Every weekday until Valentine’s Day, I’m going to publish a post about one of these skills (and maybe the occasional concept). I’ll give some initial context and then provide a little door flap you can open — by clicking on it — to find a gem from the TTE archives that explains the skill or concept. I’ll end with a suggestion or two — or fourteen — on how to practice the skill on your own.
Note that the first three Advent doors are free to everybody. Starting on the fourth day, though, you’ll have to become a paid subscriber to access the rest of the Advent doors.
So. Let’s get started!
This first skill is a favorite of the people I work with. They use it all the time.
Open the door
(Click on the image below OR click here)
This skill is all about boundaries. The line or wall between you and someone else that demarcates your reality from theirs and allows different realities to co-exist without threat.
But it’s also about you. Your psyche, your internal space, your safety with and trust in yourself. It’s not enough just to Get in Your Garden. You have to be able to stay there. Which means you have to know (and like) yourself, recognize your self-defeating reactions, kill off your self-critical voices, know how to find comfort and strength in your own company. You gotta tend your Garden so it’s easy, even welcoming, to inhabit.

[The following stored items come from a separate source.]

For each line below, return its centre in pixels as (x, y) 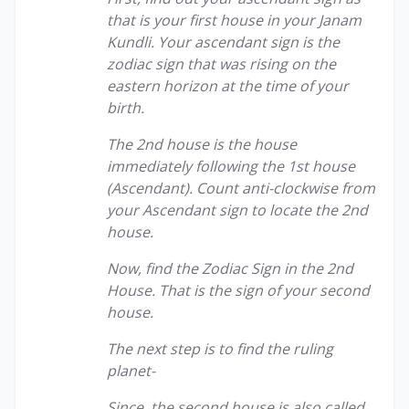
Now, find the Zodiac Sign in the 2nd (230, 268)
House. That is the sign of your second (238, 290)
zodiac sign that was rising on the (221, 64)
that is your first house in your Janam (234, 20)
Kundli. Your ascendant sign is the (223, 42)
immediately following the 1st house (231, 166)
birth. (126, 108)
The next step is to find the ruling (220, 349)
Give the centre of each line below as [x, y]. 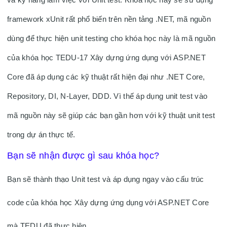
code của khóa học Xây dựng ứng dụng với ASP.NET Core [108, 203]
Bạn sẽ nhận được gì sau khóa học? [83, 156]
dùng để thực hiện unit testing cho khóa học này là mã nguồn [111, 39]
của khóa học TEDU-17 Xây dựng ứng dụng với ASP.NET [106, 58]
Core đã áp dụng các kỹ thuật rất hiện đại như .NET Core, [106, 77]
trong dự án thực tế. [42, 135]
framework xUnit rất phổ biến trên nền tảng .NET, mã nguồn [109, 19]
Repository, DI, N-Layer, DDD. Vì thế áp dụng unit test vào [107, 96]
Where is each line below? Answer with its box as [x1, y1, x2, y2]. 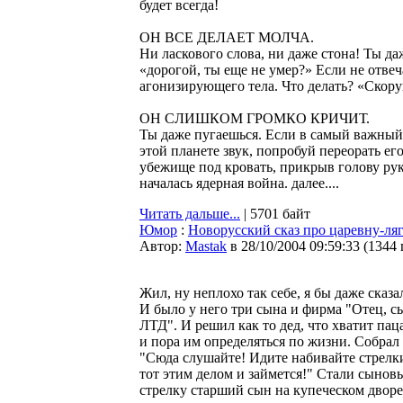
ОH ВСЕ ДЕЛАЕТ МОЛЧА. [139, 30, 314, 45]
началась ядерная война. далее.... [139, 175, 339, 191]
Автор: [139, 238, 185, 254]
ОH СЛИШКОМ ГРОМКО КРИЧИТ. [139, 111, 370, 126]
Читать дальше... [139, 206, 240, 221]
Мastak [185, 238, 227, 254]
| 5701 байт [240, 206, 310, 221]
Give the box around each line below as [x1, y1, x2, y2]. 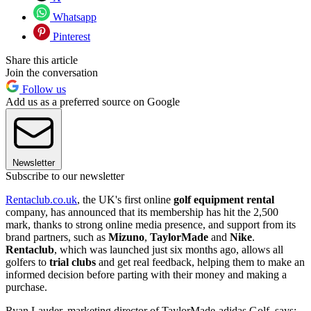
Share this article [6, 53, 78, 66]
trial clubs [49, 255, 96, 268]
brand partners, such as [6, 230, 108, 243]
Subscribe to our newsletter [6, 169, 124, 182]
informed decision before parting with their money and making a [6, 268, 287, 280]
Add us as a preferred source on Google [6, 95, 180, 108]
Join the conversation [6, 66, 98, 78]
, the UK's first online [77, 193, 174, 205]
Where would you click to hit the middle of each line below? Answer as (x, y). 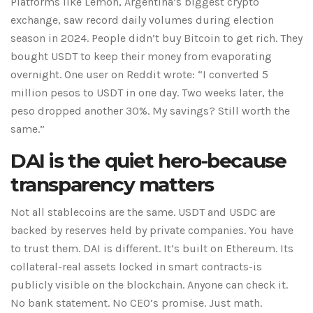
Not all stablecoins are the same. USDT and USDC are (143, 212)
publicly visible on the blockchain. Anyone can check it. (149, 285)
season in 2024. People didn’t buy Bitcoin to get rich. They (156, 38)
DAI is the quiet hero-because (148, 161)
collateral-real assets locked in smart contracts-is (136, 267)
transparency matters (112, 185)
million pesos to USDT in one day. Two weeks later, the (147, 93)
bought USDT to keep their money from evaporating (141, 57)
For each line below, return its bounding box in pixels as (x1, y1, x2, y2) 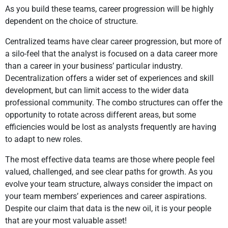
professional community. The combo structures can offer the (5, 98, 222, 108)
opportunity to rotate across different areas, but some (5, 110, 196, 120)
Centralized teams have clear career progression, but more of (5, 37, 222, 47)
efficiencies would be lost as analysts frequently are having (5, 122, 216, 132)
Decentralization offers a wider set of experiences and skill (5, 73, 214, 83)
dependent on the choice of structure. (5, 16, 138, 26)
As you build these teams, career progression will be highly (5, 4, 214, 14)
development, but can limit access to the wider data (5, 85, 189, 96)
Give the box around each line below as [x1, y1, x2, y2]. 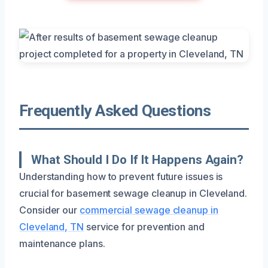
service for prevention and [83, 220, 205, 233]
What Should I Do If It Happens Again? [31, 152, 244, 167]
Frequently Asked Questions [19, 101, 211, 120]
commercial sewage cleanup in [79, 203, 218, 216]
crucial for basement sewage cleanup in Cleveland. [19, 187, 248, 199]
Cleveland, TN [19, 220, 84, 233]
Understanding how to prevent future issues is [19, 170, 223, 182]
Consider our [19, 203, 80, 216]
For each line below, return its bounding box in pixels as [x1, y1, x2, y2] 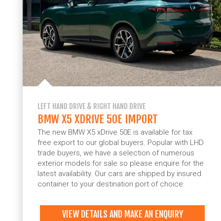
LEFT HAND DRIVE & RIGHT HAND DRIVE [37, 101, 146, 111]
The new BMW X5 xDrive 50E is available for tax [37, 127, 192, 137]
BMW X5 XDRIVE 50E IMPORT [37, 111, 158, 126]
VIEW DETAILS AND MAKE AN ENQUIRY [62, 209, 183, 220]
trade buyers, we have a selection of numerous [37, 148, 194, 157]
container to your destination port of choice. [37, 179, 187, 188]
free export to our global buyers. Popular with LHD [37, 138, 204, 147]
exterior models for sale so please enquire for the [37, 158, 204, 168]
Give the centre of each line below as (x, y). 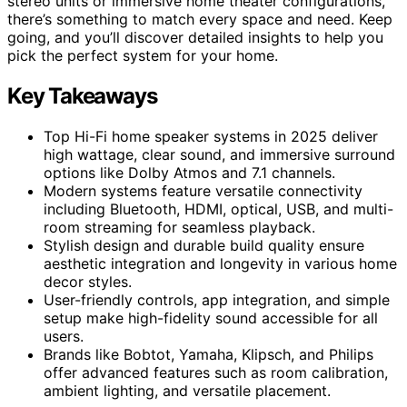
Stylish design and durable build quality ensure (204, 245)
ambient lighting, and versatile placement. (187, 390)
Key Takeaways (82, 95)
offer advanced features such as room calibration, (216, 372)
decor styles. (88, 281)
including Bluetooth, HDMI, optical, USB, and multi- (218, 208)
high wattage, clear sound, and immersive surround (219, 154)
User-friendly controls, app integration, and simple (217, 299)
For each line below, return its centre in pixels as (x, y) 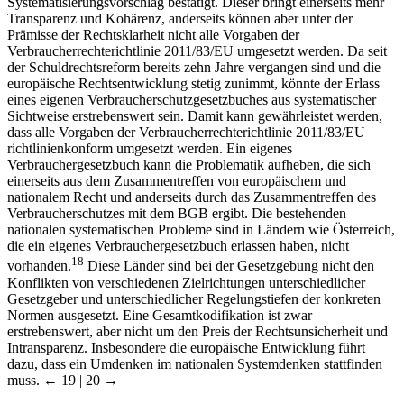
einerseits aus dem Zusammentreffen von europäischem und (177, 181)
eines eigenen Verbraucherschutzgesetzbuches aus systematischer (192, 100)
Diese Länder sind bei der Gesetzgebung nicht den (229, 266)
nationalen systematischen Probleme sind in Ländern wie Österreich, (201, 230)
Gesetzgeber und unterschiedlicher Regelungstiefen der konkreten (194, 298)
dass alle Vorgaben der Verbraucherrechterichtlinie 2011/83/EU (186, 133)
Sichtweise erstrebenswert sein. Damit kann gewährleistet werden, (195, 116)
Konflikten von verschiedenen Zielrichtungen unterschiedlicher (186, 282)

Crucial, crucial, crucial skill.
Practice
The basic practice of Getting in Your Garden is resisting the urge to jump into someone else’s.
by jumping into a conversation or argument through interrupting
by jumping into problem-solving mode for someone else’s problem
by jumping into a vacuum and doing the work someone else has failed to do
by jumping to conclusions about what is happening right now
by jumping into defensive mode
by jumping into reactive mode
by jumping into the fray and going on the attack
How do you practice this skill?
Try it in a simple situation. You’re having a friendly conversation with someone. When you feel the urge to speak, try not speaking. Let them talk a little longer. Or allow silence to fall. (This can be so hard for so many people! But damn: Silence can be incredibly generative. People say things to fill silence that can be quite interesting!)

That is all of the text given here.